Each entry is to be given again precisely, and no picture may be carried over.
━━━━━ Dataset
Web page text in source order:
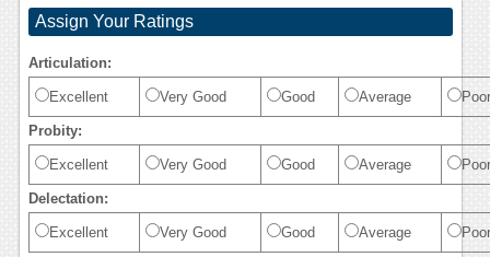
Assign Your Ratings
Articulation:
Excellent Very Good Good Average Poor
Probity:
Excellent Very Good Good Average Poor
Delectation:
Excellent Very Good Good Average Poor
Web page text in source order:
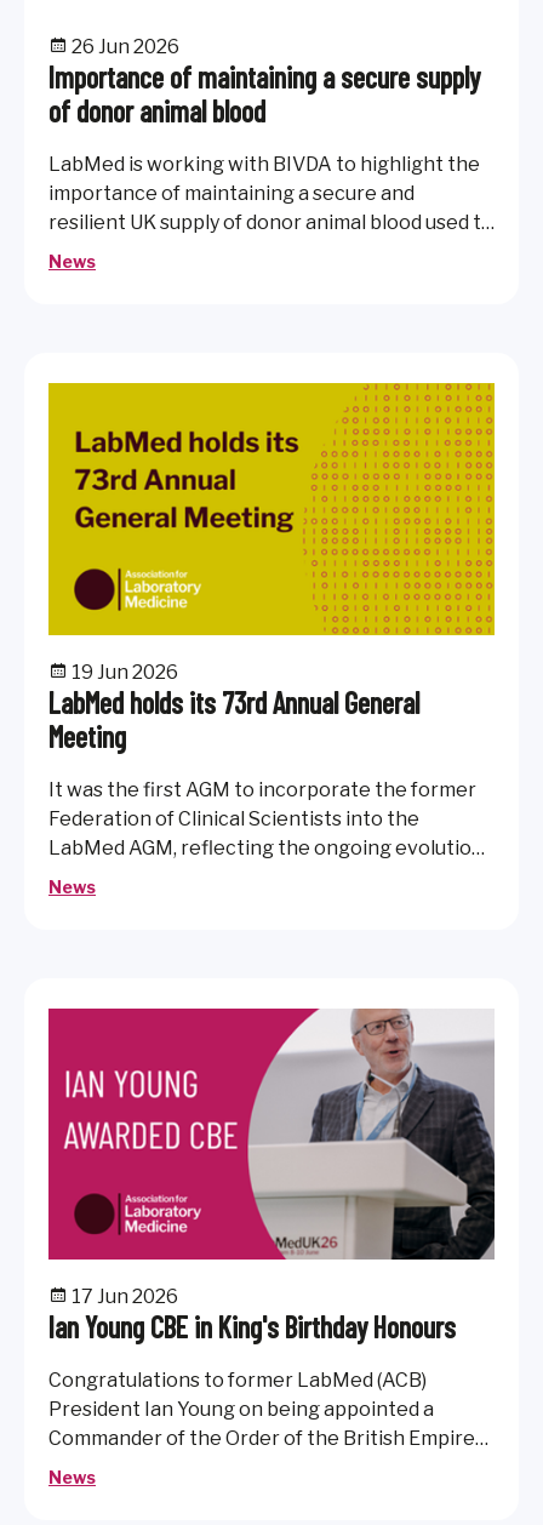
26 Jun 2026
Importance of maintaining a secure supply
of donor animal blood
LabMed is working with BIVDA to highlight the
importance of maintaining a secure and
resilient UK supply of donor animal blood used to
produce culture media essential for diagnostic
News
19 Jun 2026
LabMed holds its 73rd Annual General
Meeting
It was the first AGM to incorporate the former
Federation of Clinical Scientists into the
LabMed AGM, reflecting the ongoing evolution
of the organisation.
News
17 Jun 2026
Ian Young CBE in King's Birthday Honours
Congratulations to former LabMed (ACB)
President Ian Young on being appointed a
Commander of the Order of the British Empire
(CBE) in the 2026 King's Birthday Honours.
News
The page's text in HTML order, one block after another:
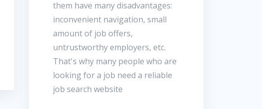
them have many disadvantages:
inconvenient navigation, small
amount of job offers,
untrustworthy employers, etc.
That's why many people who are
looking for a job need a reliable
job search website
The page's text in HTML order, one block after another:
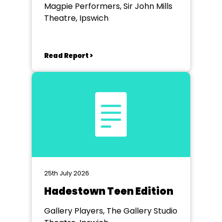
Magpie Performers, Sir John Mills
Theatre, Ipswich
Read Report >
25th July 2026
Hadestown Teen Edition
Gallery Players, The Gallery Studio
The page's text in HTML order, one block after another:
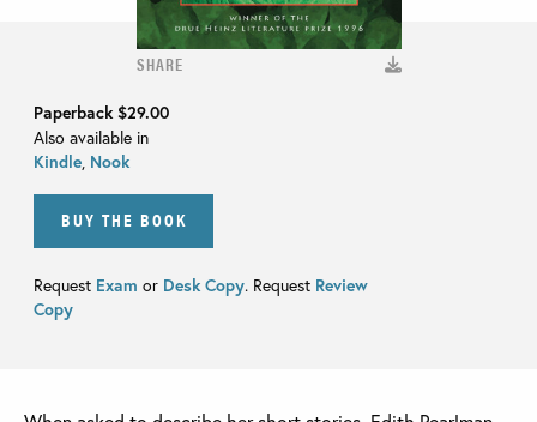
SHARE
Paperback$29.00
Also available in
Kindle, Nook
BUY THE BOOK
Request Exam or Desk Copy. Request Review
Copy
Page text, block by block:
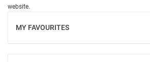
website.
MY FAVOURITES
SHOW
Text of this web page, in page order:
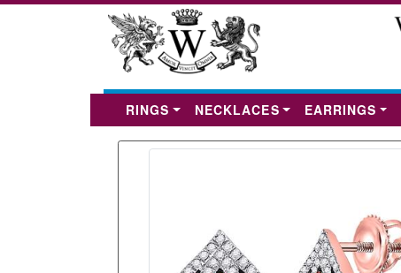
RINGS NECKLACES EARRINGS
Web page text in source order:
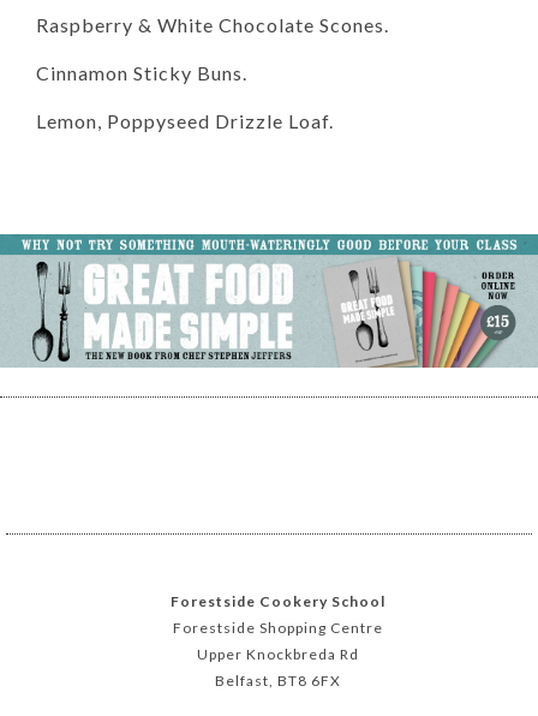
Raspberry & White Chocolate Scones.
Cinnamon Sticky Buns.
Lemon, Poppyseed Drizzle Loaf.
Forestside Cookery School
Forestside Shopping Centre
Upper Knockbreda Rd
Belfast, BT8 6FX
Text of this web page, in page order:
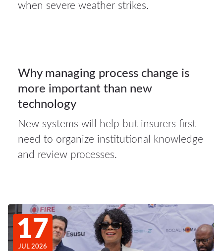
when severe weather strikes.
20
Why managing process change is
more important than new
technology
New systems will help but insurers first
need to organize institutional knowledge
and review processes.
17
JUL 2026
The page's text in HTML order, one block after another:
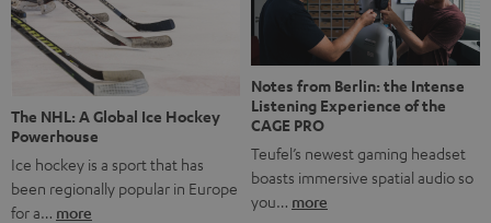
The NHL: A Global Ice Hockey
Powerhouse
Ice hockey is a sport that has
been regionally popular in Europe
for a… more
Notes from Berlin: the Intense
Listening Experience of the
CAGE PRO
Teufel’s newest gaming headset
boasts immersive spatial audio so
you… more
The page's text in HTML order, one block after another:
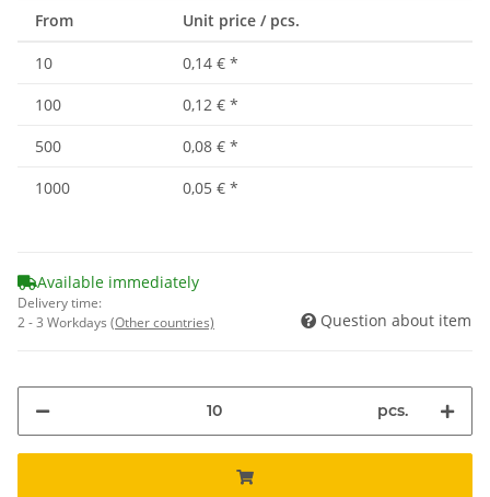
From Unit price / pcs.
10 0,14 € *
100
0,12 € *
500
0,08 € *
1000
0,05 € *
Available immediately
Delivery time:
2 - 3 Workdays (Other countries) Question about item
pcs.
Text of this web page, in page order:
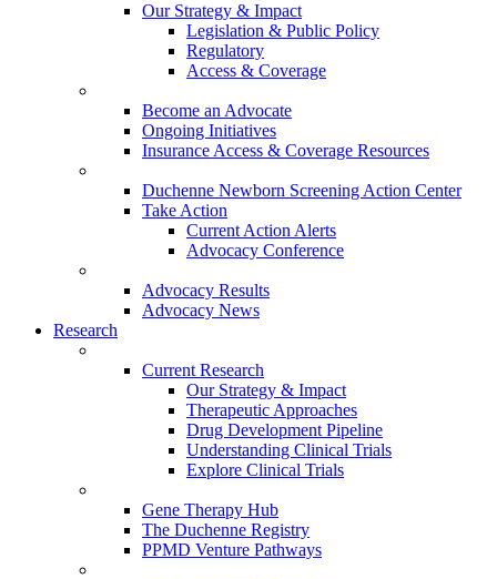
Our Strategy & Impact
Legislation & Public Policy
Regulatory
Access & Coverage
Become an Advocate
Ongoing Initiatives
Insurance Access & Coverage Resources
Duchenne Newborn Screening Action Center
Take Action
Current Action Alerts
Advocacy Conference
Advocacy Results
Advocacy News
Research
Current Research
Our Strategy & Impact
Therapeutic Approaches
Drug Development Pipeline
Understanding Clinical Trials
Explore Clinical Trials
Gene Therapy Hub
The Duchenne Registry
PPMD Venture Pathways
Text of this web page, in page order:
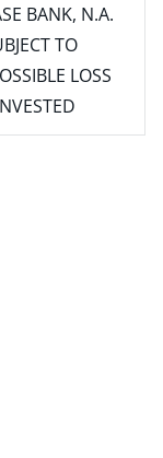
BANK, N.A.
TO
LOSS
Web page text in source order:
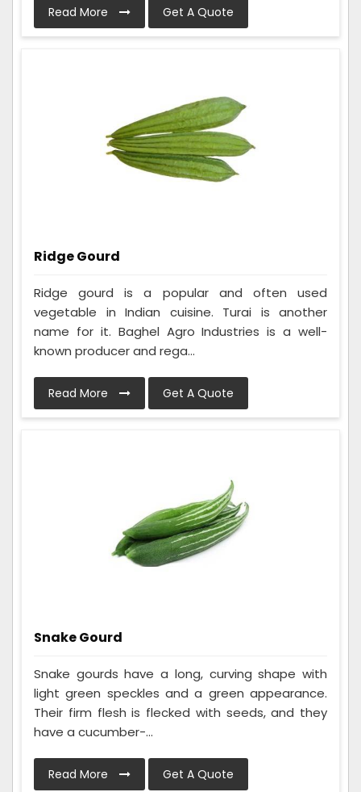
Read More Get A Quote
Ridge Gourd
Ridge gourd is a popular and often used
vegetable in Indian cuisine. Turai is another
name for it. Baghel Agro Industries is a well-
known producer and rega...
Read More Get A Quote
Snake Gourd
Snake gourds have a long, curving shape with
light green speckles and a green appearance.
Their firm flesh is flecked with seeds, and they
have a cucumber-...
Read More Get A Quote
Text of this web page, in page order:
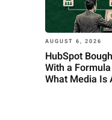
AUGUST 6, 2026
HubSpot
With a
What Media Is
━━━━━━━━━━
Task result:
Web page text in source order:
Assign Your Ratings
Articulation:
Excellent Very Good Good Average Poor
Probity:
Excellent Very Good Good Average Poor
Delectation:
Excellent Very Good Good Average Poor
Web page text in source order:
26 Jun 2026
Importance of maintaining a secure supply
of donor animal blood
LabMed is working with BIVDA to highlight the
importance of maintaining a secure and
resilient UK supply of donor animal blood used to
produce culture media essential for diagnostic
News
19 Jun 2026
LabMed holds its 73rd Annual General
Meeting
It was the first AGM to incorporate the former
Federation of Clinical Scientists into the
LabMed AGM, reflecting the ongoing evolution
of the organisation.
News
17 Jun 2026
Ian Young CBE in King's Birthday Honours
Congratulations to former LabMed (ACB)
President Ian Young on being appointed a
Commander of the Order of the British Empire
(CBE) in the 2026 King's Birthday Honours.
News
The page's text in HTML order, one block after another:
them have many disadvantages:
inconvenient navigation, small
amount of job offers,
untrustworthy employers, etc.
That's why many people who are
looking for a job need a reliable
job search website
The page's text in HTML order, one block after another:
Magpie Performers, Sir John Mills
Theatre, Ipswich
Read Report >
25th July 2026
Hadestown Teen Edition
Gallery Players, The Gallery Studio
The page's text in HTML order, one block after another:
SHARE
Paperback$29.00
Also available in
Kindle, Nook
BUY THE BOOK
Request Exam or Desk Copy. Request Review
Copy
Page text, block by block:
website.
MY FAVOURITES
SHOW
Text of this web page, in page order:
RINGS NECKLACES EARRINGS
Web page text in source order:
Raspberry & White Chocolate Scones.
Cinnamon Sticky Buns.
Lemon, Poppyseed Drizzle Loaf.
Forestside Cookery School
Forestside Shopping Centre
Upper Knockbreda Rd
Belfast, BT8 6FX
Text of this web page, in page order:
when severe weather strikes.
20
Why managing process change is
more important than new
technology
New systems will help but insurers first
need to organize institutional knowledge
and review processes.
17
JUL 2026
The page's text in HTML order, one block after another:
The NHL: A Global Ice Hockey
Powerhouse
Ice hockey is a sport that has
been regionally popular in Europe
for a… more
Notes from Berlin: the Intense
Listening Experience of the
CAGE PRO
Teufel’s newest gaming headset
boasts immersive spatial audio so
you… more
The page's text in HTML order, one block after another:
From Unit price / pcs.
10 0,14 € *
100
0,12 € *
500
0,08 € *
1000
0,05 € *
Available immediately
Delivery time:
2 - 3 Workdays (Other countries) Question about item
pcs.
Text of this web page, in page order:
Our Strategy & Impact
Legislation & Public Policy
Regulatory
Access & Coverage
Become an Advocate
Ongoing Initiatives
Insurance Access & Coverage Resources
Duchenne Newborn Screening Action Center
Take Action
Current Action Alerts
Advocacy Conference
Advocacy Results
Advocacy News
Research
Current Research
Our Strategy & Impact
Therapeutic Approaches
Drug Development Pipeline
Understanding Clinical Trials
Explore Clinical Trials
Gene Therapy Hub
The Duchenne Registry
PPMD Venture Pathways
Text of this web page, in page order:
BANK, N.A.
TO
LOSS
Web page text in source order:
Read More Get A Quote
Ridge Gourd
Ridge gourd is a popular and often used
vegetable in Indian cuisine. Turai is another
name for it. Baghel Agro Industries is a well-
known producer and rega...
Read More Get A Quote
Snake Gourd
Snake gourds have a long, curving shape with
light green speckles and a green appearance.
Their firm flesh is flecked with seeds, and they
have a cucumber-...
Read More Get A Quote
Text of this web page, in page order:
AUGUST 6, 2026
HubSpot
With a
What Media Is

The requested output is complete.